Luckily, in a moment of inspired problem solving, they’d handed their fake ID issued under a different name than their plane ticket to my ex-husband. To their credit, Ezra remained calm not only in the escape room but also in this real-life stressful situation. After finding no weapons, and perhaps because of the throngs of other college-bound kids at the airport, our kid was soon cleared to fly. They’d managed not just one, but two narrow escapes in the space of 24 hours. And of course, they were actively eluding an accidental overdose through choosing the path of sobriety, bringing their running tally of narrow escapes to three.
I was angling to catch a glimpse of them as ascending the escalator, when a line from the John Cassavetes film “Love Streams” popped into my head.
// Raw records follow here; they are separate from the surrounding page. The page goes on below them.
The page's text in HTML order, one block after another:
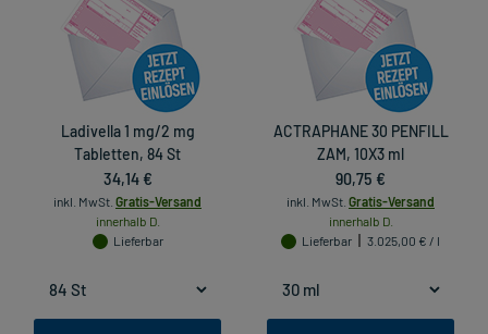
Ladivella 1 mg/2 mg
Tabletten, 84 St
34,14 €
inkl. MwSt. Gratis-Versand
innerhalb D.
Lieferbar
ACTRAPHANE 30 PENFILL
ZAM, 10X3 ml
90,75 €
inkl. MwSt. Gratis-Versand
innerhalb D.
Lieferbar
3.025,00 € / l
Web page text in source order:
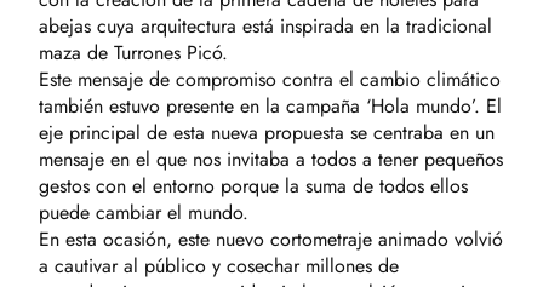
abejas cuya arquitectura está inspirada en la tradicional
maza de Turrones Picó.
Este mensaje de compromiso contra el cambio climático
también estuvo presente en la campaña ‘Hola mundo’. El
eje principal de esta nueva propuesta se centraba en un
mensaje en el que nos invitaba a todos a tener pequeños
gestos con el entorno porque la suma de todos ellos
puede cambiar el mundo.
En esta ocasión, este nuevo cortometraje animado volvió
a cautivar al público y cosechar millones de
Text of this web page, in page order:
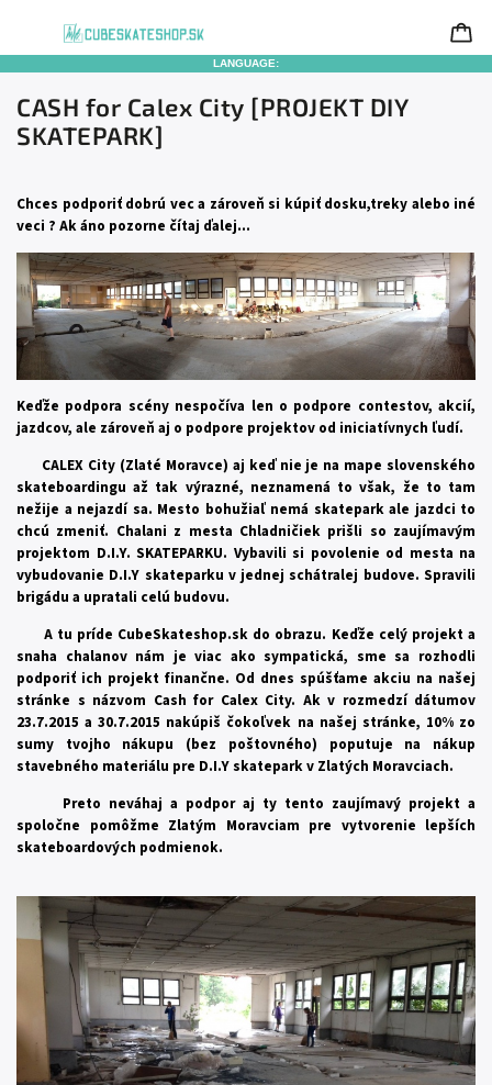
LANGUAGE:
CASH for Calex City [PROJEKT DIY
SKATEPARK]
Chces podporiť dobrú vec a zároveň si kúpiť dosku,treky alebo iné
veci ? Ak áno pozorne čítaj ďalej...
Keďže podpora scény nespočíva len o podpore contestov, akcií,
jazdcov, ale zároveň aj o podpore projektov od iniciatívnych ľudí.
CALEX City (Zlaté Moravce) aj keď nie je na mape slovenského
skateboardingu až tak výrazné, neznamená to však, že to tam
nežije a nejazdí sa. Mesto bohužiaľ nemá skatepark ale jazdci to
chcú zmeniť. Chalani z mesta Chladničiek prišli so zaujímavým
projektom D.I.Y. SKATEPARKU. Vybavili si povolenie od mesta na
vybudovanie D.I.Y skateparku v jednej schátralej budove. Spravili
brigádu a upratali celú budovu.
A tu príde CubeSkateshop.sk do obrazu. Keďže celý projekt a
snaha chalanov nám je viac ako sympatická, sme sa rozhodli
podporiť ich projekt finančne. Od dnes spúšťame akciu na našej
stránke s názvom Cash for Calex City. Ak v rozmedzí dátumov
23.7.2015 a 30.7.2015 nakúpiš čokoľvek na našej stránke, 10% zo
sumy tvojho nákupu (bez poštovného) poputuje na nákup
stavebného materiálu pre D.I.Y skatepark v Zlatých Moravciach.
Preto neváhaj a podpor aj ty tento zaujímavý projekt a
spoločne pomôžme Zlatým Moravciam pre vytvorenie lepších
skateboardových podmienok.
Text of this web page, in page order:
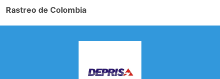
Rastreo de Colombia
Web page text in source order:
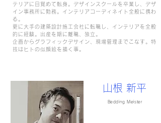
テリアに目覚めて転身。デザインスクールを卒業し、デザ
イン事務所に勤務。インテリアコーディネイト全般に携わ
る。
更に大手の建築設計施工会社に転職し、インテリアを全般
的に経験。出産を期に離職、独立。
企画からグラフィックデサイン、現場管理までこなす。 特
技はヒトの似顔絵を描く事。
山根 新平
Bedding Meister
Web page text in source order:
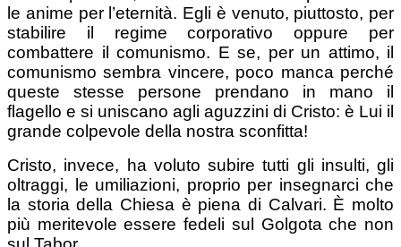
le anime per l’eternità. Egli è venuto, piuttosto, per
stabilire il regime corporativo oppure per
combattere il comunismo. E se, per un attimo, il
comunismo sembra vincere, poco manca perché
queste stesse persone prendano in mano il
flagello e si uniscano agli aguzzini di Cristo: è Lui il
grande colpevole della nostra sconfitta!
Cristo, invece, ha voluto subire tutti gli insulti, gli
oltraggi, le umiliazioni, proprio per insegnarci che
la storia della Chiesa è piena di Calvari. È molto
più meritevole essere fedeli sul Golgota che non
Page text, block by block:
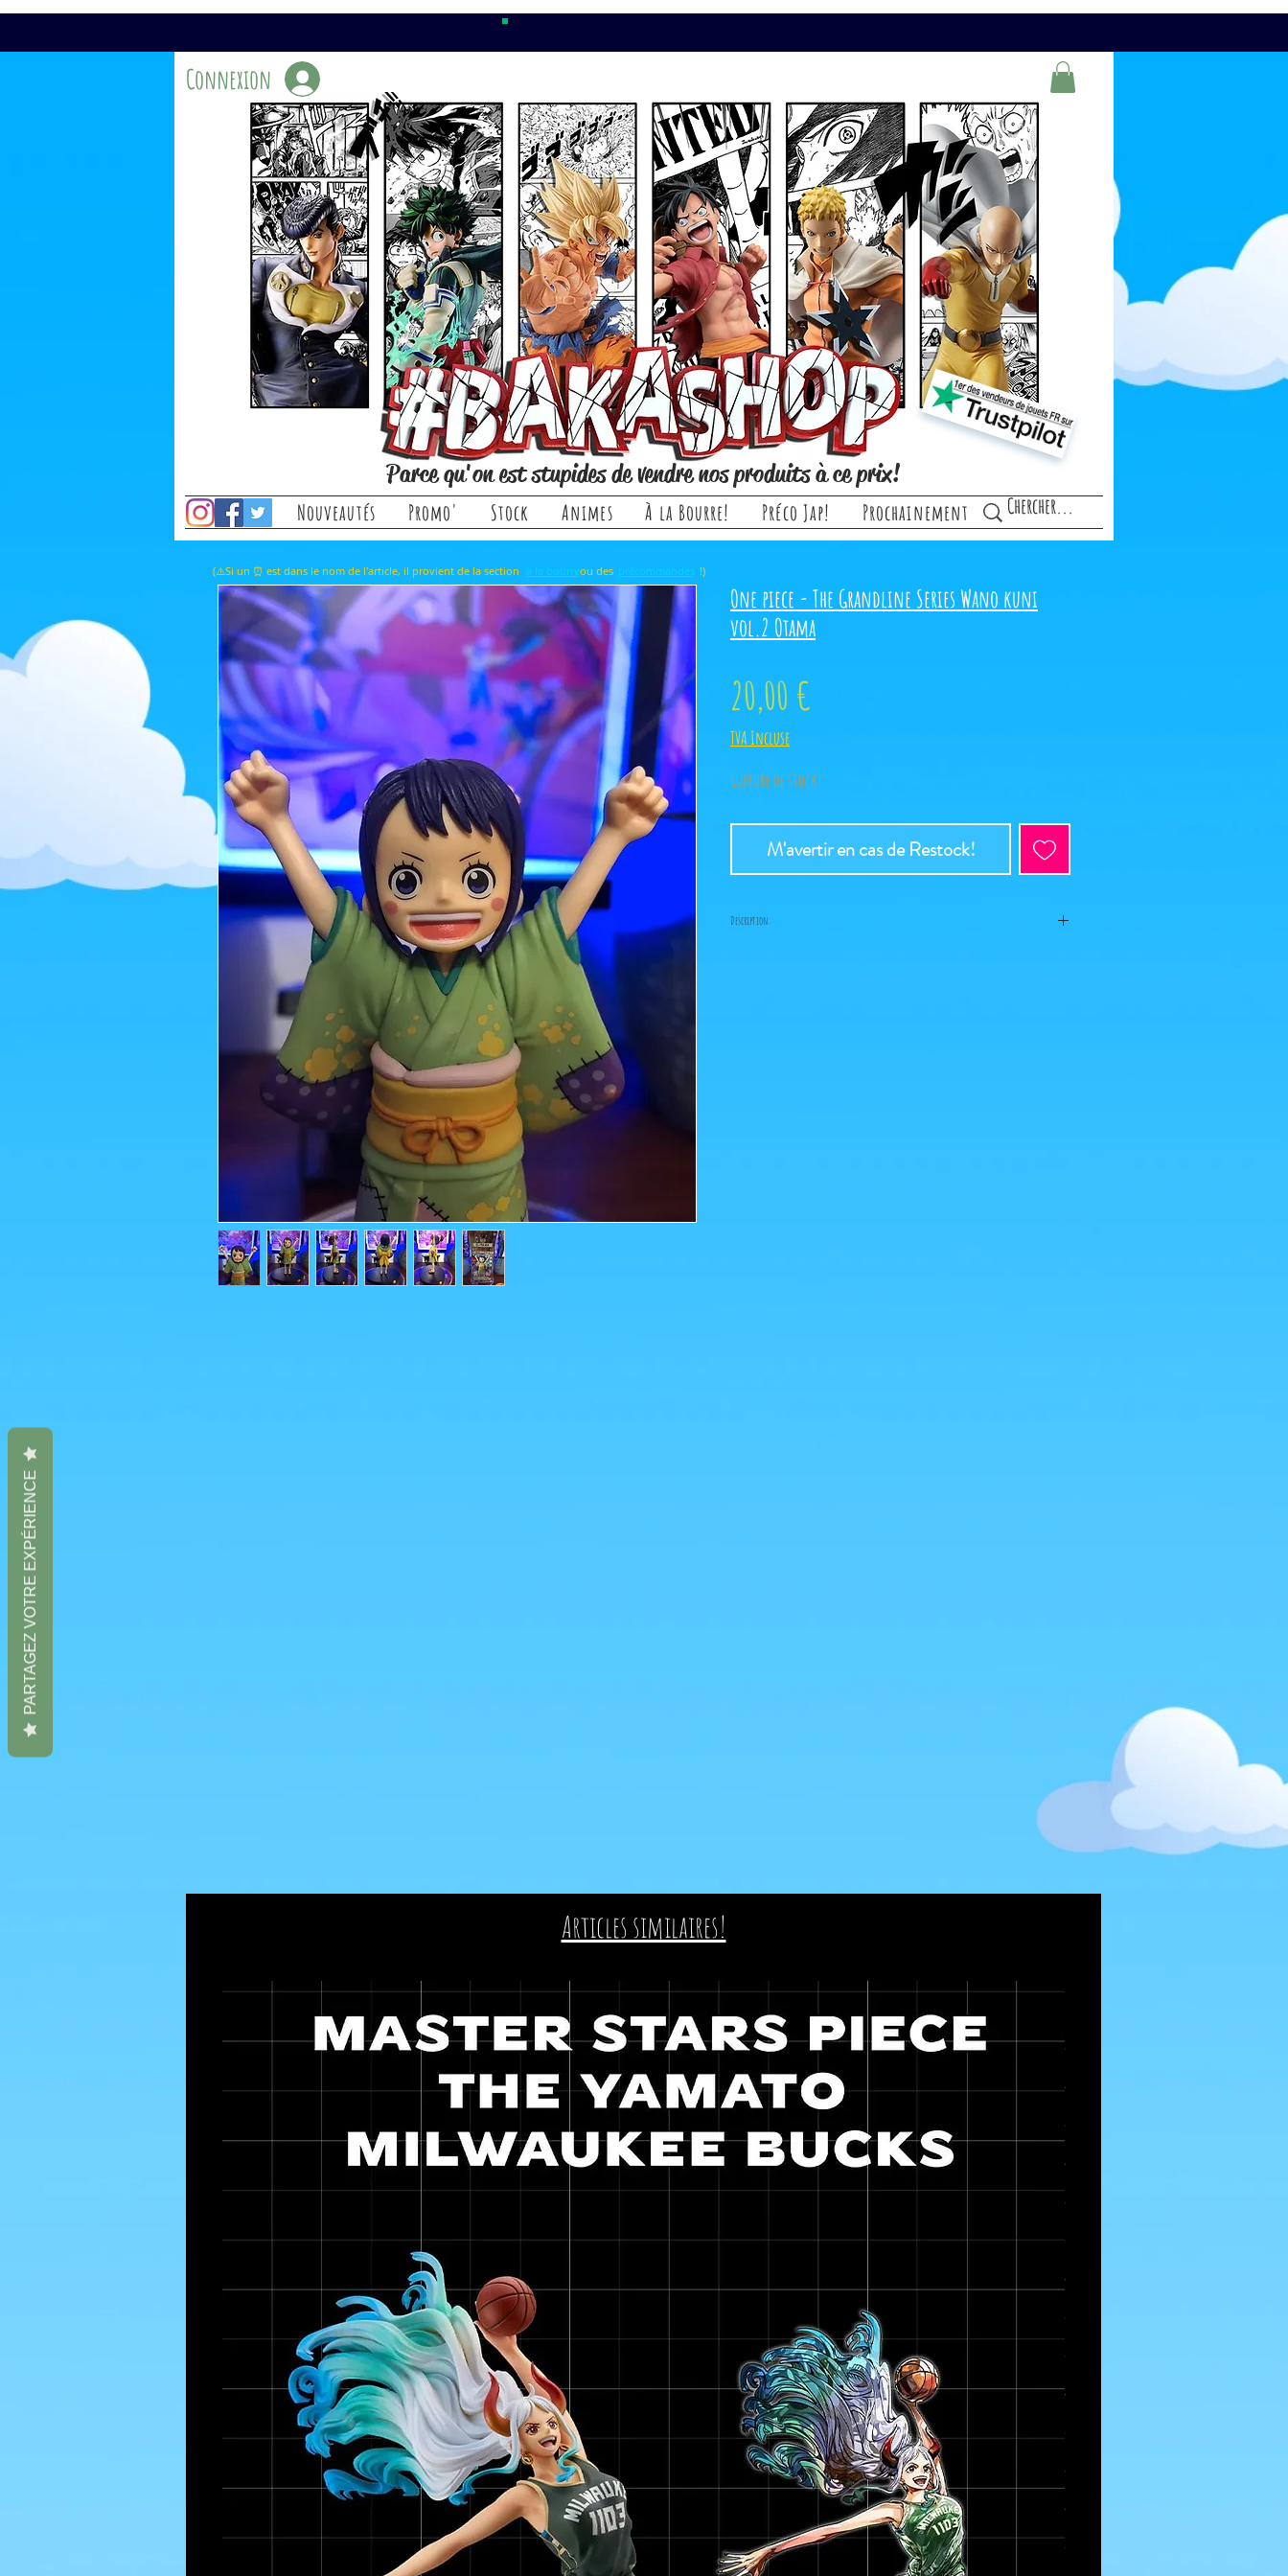
Connexion
Parce qu'on est stupides de vendre nos produits à ce prix!
Nouveautés Promo' Stock Animes À la Bourre! Préco Jap! Prochainement
One piece - The Grandline Series Wano kuni
vol.2 Otama
20,00 €
TVA Incluse
Rupture de stock!
M'avertir en cas de Restock!
Description:
(⚠️Si un ⏰ est dans le nom de l'article, il provient de la section ou des !)
à la bourre précommandes
Articles similaires!
PARTAGEZ VOTRE EXPÉRIENCE
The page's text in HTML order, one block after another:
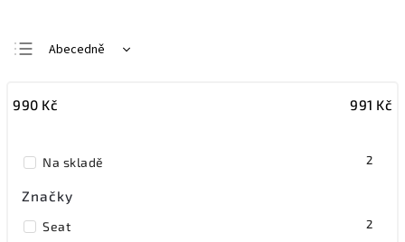
Abecedně
Nejdražší
990 Kč 991 Kč
Na skladě 2
Značky
Seat 2
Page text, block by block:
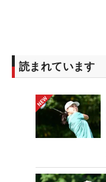
読まれています
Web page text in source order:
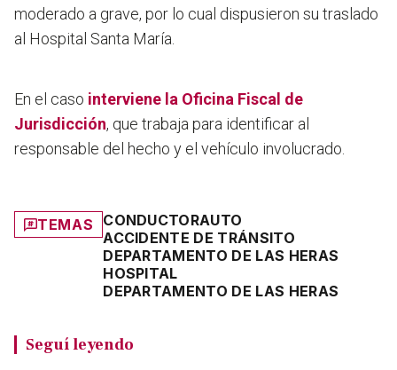
moderado a grave, por lo cual dispusieron su traslado
al Hospital Santa María.
En el caso interviene la Oficina Fiscal de
Jurisdicción, que trabaja para identificar al
responsable del hecho y el vehículo involucrado.
TEMAS CONDUCTORAUTO
ACCIDENTE DE TRÁNSITO
DEPARTAMENTO DE LAS HERAS
HOSPITAL
DEPARTAMENTO DE LAS HERAS
Seguí leyendo

Gena Rowlands says, “Love is a stream. It’s continuous, it doesn’t stop.” And I pictured the umbilical cord, that awful feeding tube and a river of love connecting us. But a river flows in only one direction. My kid wasn’t looking back at me. Ezra was facing forward, toward their future.
At some point, our children ride the current of love away from us. And that’s the way it’s supposed to be.
Annabelle Gurwitch is the author, most recently, of “Wherever You Go, There They Are: Stories About My Family You Might Relate To.” Ezra is a senior with 2 1/2 years of sobriety and is the student administrator of their college sobriety club.